My Hercules is a puzzle. It has BH racelite hubs, 27" x 1 1/4" Dunlop rims, Benelux derailleurs, Williams half step chain rings that I was able to date to 1962. The badge is marked Birmingham. The frame has fancy cutout lugs, top tube is 1", seat and down tubes are 1" 1/4", thin tapered stays. I need to check the seat tube for a seam to confirm if it might be a 531 triangle. Fenders are Bluemels. Bars, stem, and brakes are GB if I recall properly. Paint is gold with box striping. It has braze ons for a frame pump on the top tube. It has an AMF marking but is far from the Hercules / AMF 10-speeds that are normally seen. I have long suspected it to be a left over Kestrel that AMF bought during the Hercules factory shuttering and move to Raleigh in Nottingham.


----------



## bulldog1935 (Jun 11, 2016)

the frugal Brits will also use up parts.  
I imagine more than one bike left Nottingham with a leftover Birmingham head badge.  
A bike with that history could also have field mods.


----------



## Gasbag (Jun 11, 2016)

The reason I think it might be a Kestrel frame is that it is a higher end racing frame, much like Raleighs Lenton frames. The Hercules 10-speeds we commonly see are based on the Sport frame and have 26" wheels and Huret components. I don't think it has any field mods, it is very original right down to the Camel tires. I bought it out of long term storage and it was complete other than the saddle was missing.

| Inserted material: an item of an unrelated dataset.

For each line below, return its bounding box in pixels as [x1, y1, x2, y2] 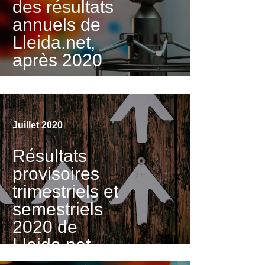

I will try to operate my camera left handed and do a proper write up of it soon.


----------



## JamesLed007 (Aug 25, 2016)

bulldog1935 said:


> ps Mike, while we all like to see those time-capsule bikes that someone purchased then ignored, a bike like this, that has been used, never abused, never weathered, and well-cared for, has so much more class.  In the bike-boom bikes, the time capsule versions have greater value.  But when you get this age and rarity, the ridden and cared-for bike is worth just as much as the ignored time-capsule bike.
> 
> I had a fun ride Friday on my old Raleigh.  Everywhere I stopped, it started a conversation, and I was very happy to share our history together.
> One woman, whose husband was enamored with my Raleigh, said, "it looks retro."
> Well it is 40 years old...


----------



## JamesLed007 (Aug 25, 2016)

I have a vintage mid-70's Raleigh Grand Prix in good condition that I am considering selling but not sure where to start. Thanks for any suggestions?


----------



## bulldog1935 (Aug 25, 2016)

they sell for $100-200 depending on condition


----------



## bulldog1935 (Feb 2, 2017)

I bought a bare frame yesterday...


 
No rust on this frame, just grease - will begin with a good cleaning


----------



## sam (Feb 2, 2017)

bulldog1935 said:


> I bought a bare frame yesterday...
> 
> 
> 
> No rust on this frame, just grease - will begin with a good cleaning



That one was made for the British Market--lamp bracket holder on the right fork leg.


----------



## oldy57 (Feb 2, 2017)

The bike at the top in England does not have the lamp bracket nut on the fork. That is what is in the ad. Every one I have seen on Ebay UK has the lamp bracket nut.


----------



## bulldog1935 (Feb 4, 2017)

ok, now that mine is in the mail, Yellow Jersey has NOS Whitworth 26 tpi headsets  (bottom brackets, too)


----------



## WVBicycles (Feb 4, 2017)

Ive always wanted one of these so much class and the front shifter adds cool points in my book.


----------



## bulldog1935 (Feb 4, 2017)

Though it was the top-line Raleigh when it was built, and the world's benchmark production bike, it specs out as equivalent to a Super Course from the bike boom - straight gauge Reynolds triangle and Raleigh 2030 fork.  I'm not going to be trying to build the bare frame stock - just the Williams crank would be cost-prohibitive - but plan to make it look traditional.


----------